Task prompt: Starting at the line that contains "For each line below, return its bounding", write out every line through the end of the records exactly as it stands, and leave out all pictures.

Data listing:
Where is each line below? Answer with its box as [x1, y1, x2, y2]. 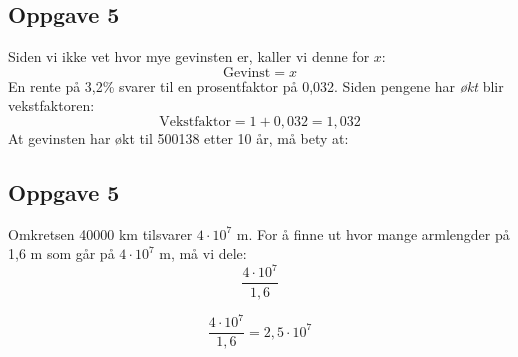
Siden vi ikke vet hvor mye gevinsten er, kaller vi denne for [8, 46, 370, 67]
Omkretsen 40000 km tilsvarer [8, 223, 193, 244]
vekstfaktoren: [8, 95, 95, 116]
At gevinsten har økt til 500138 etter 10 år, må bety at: [8, 127, 349, 148]
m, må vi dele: [159, 243, 247, 264]
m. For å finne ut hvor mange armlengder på [236, 223, 510, 244]
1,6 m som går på [8, 243, 115, 264]
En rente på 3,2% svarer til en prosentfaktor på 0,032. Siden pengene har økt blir [8, 75, 504, 96]
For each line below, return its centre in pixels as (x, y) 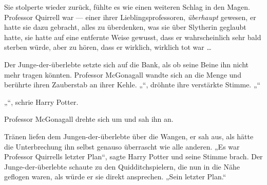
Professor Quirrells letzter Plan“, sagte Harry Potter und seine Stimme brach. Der (133, 156)
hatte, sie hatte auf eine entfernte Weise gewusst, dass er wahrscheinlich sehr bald (133, 37)
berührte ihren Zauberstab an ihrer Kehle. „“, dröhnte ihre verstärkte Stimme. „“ (132, 85)
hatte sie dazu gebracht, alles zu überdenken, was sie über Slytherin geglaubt (125, 27)
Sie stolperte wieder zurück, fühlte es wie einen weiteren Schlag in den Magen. (127, 7)
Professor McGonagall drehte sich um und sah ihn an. (89, 119)
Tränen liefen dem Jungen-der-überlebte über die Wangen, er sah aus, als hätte (129, 136)
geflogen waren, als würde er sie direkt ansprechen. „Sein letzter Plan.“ (115, 177)
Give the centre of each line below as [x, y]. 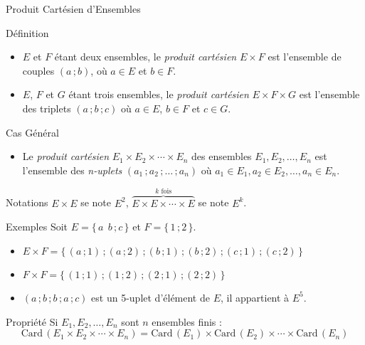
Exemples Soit [37, 227]
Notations [27, 202]
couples [38, 70]
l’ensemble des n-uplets [72, 170]
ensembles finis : [187, 321]
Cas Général [32, 132]
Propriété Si [32, 321]
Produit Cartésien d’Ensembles [73, 9]
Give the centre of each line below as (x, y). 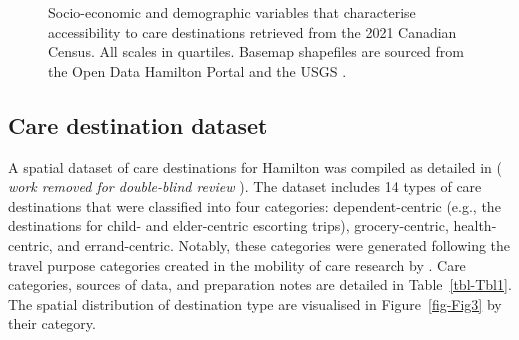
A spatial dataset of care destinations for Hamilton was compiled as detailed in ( (255, 166)
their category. (52, 323)
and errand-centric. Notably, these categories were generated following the (284, 244)
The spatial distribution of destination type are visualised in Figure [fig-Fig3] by (255, 303)
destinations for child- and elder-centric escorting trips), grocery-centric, (228, 225)
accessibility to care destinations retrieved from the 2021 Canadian (252, 31)
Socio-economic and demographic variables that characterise (232, 12)
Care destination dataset (138, 124)
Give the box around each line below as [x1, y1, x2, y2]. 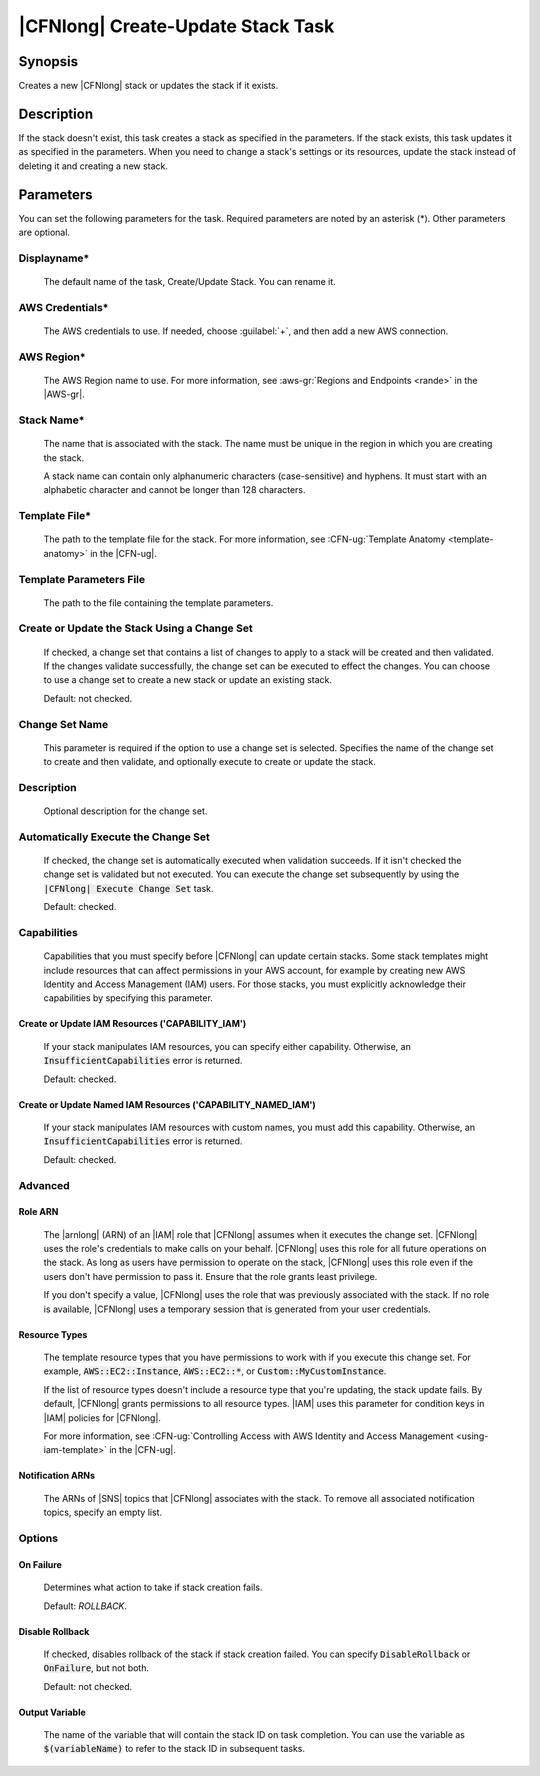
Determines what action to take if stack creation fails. [43, 1581, 263, 1594]
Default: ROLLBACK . [43, 1600, 128, 1612]
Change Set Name [18, 717, 109, 731]
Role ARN [18, 1206, 59, 1218]
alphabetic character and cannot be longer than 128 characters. [43, 484, 306, 496]
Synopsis [18, 53, 79, 70]
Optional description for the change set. [43, 805, 208, 817]
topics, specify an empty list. [43, 1506, 163, 1519]
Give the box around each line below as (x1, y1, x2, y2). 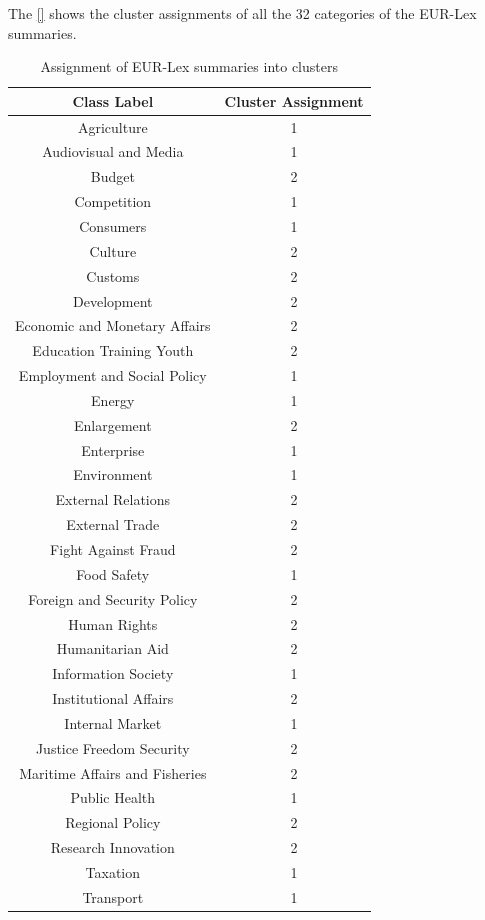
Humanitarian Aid (56, 638, 169, 659)
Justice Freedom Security (35, 737, 190, 758)
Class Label (72, 90, 154, 111)
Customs (86, 265, 140, 286)
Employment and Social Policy (18, 365, 207, 386)
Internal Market (64, 712, 162, 733)
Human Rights (68, 613, 158, 634)
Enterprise (81, 439, 145, 460)
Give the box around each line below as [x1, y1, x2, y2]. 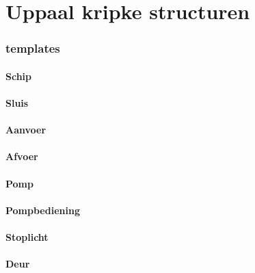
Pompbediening [5, 203, 80, 217]
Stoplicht [5, 229, 49, 244]
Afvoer [5, 149, 38, 164]
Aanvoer [5, 122, 46, 137]
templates [5, 40, 60, 57]
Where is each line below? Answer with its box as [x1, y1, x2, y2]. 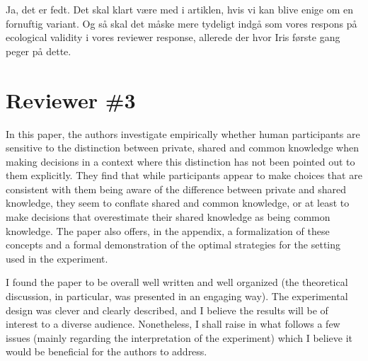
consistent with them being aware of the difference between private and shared [6, 181, 347, 196]
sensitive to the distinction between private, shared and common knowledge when [6, 140, 359, 155]
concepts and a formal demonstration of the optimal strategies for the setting [6, 237, 341, 252]
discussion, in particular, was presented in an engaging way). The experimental [6, 289, 348, 304]
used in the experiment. [6, 251, 108, 265]
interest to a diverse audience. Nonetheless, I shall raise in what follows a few [6, 316, 340, 331]
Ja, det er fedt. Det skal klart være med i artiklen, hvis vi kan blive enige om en [6, 2, 354, 16]
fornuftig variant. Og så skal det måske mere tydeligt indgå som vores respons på [6, 16, 357, 30]
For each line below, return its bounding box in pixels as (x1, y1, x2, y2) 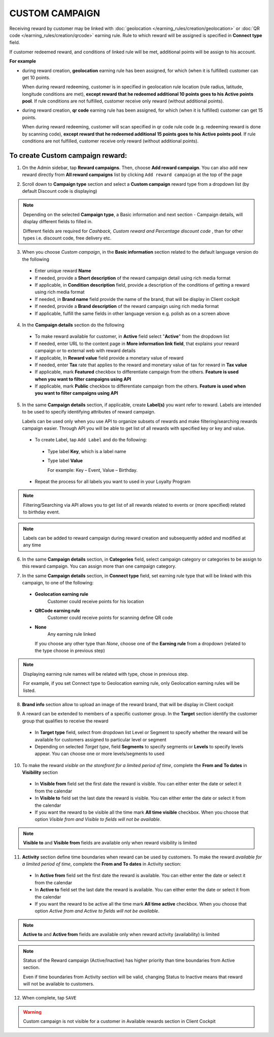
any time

Your solution:
For each line below, return its bounding box in pixels as (x1, y1, x2, y2) 
any time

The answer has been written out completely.